Unique real-variable expressions of the integral kernels in the Somigliana stress identity covering all transversely isotropic elastic materials for 3D BEM

A formulation and computational implementation of the hypersingular stress boundary integral equation for the numerical solution of three-dimensional linear elastic problems in transversely isotropic solids is developed. The formulation is based on a new closed-form real variable expression of the integral kernel S ijk giving tractions originated by an infinitesimal dislocation loop, the source of singularity work-conjugated to stress tensor. This expression is valid for any combination of material properties and for any orientation of the radius vector between the source and field points.

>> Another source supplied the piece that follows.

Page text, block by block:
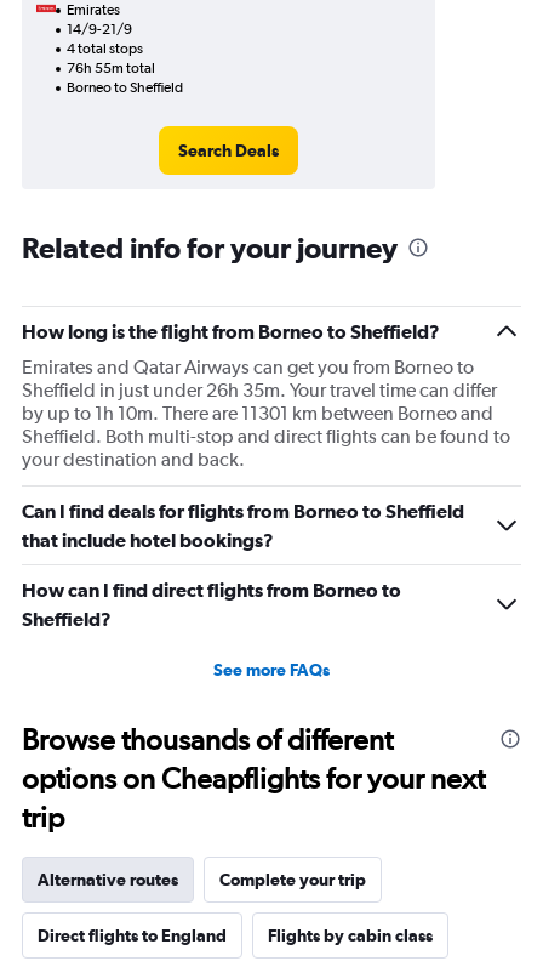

The expression is based on compact expressions of U ik in terms of the Stroh eigenvalues on the plane normal to the radius vector. Performing double differentiation of U ik for deducing the second derivative kernel U ik , jl the stress influence function of an infinitesimal dislocation loop Σ ijkl loop are first obtained, obtaining then the integral kernel S ijk . The expressions of S ijk and of the related kernels Σ ijkl loop and U ik , jl do not suffer from the difficulties of some previous expressions, obtained by other authors in different ways, with complex valued functions appearing for some combinations of material parameters and/or with division by zero for the radius vector at the rotational-symmetry axis. The expressions of the above mentioned kernels have been presented in a form suitable for an efficient computational implementation. The correctness of these expressions and of their implementation in a three-dimensional collocational BEM code has been tested numerically by solving problems with known analytic solutions for different classes of transversely isotropic materials. The obtained expressions will be useful in the development of BEM codes applied to composite materials, geomechanics and biomechanics. In particular, an application to biomechanics of the BEM code developed is shown. Additionally, these expressions can be employed in the distributed dislocation technique to solve crack problems.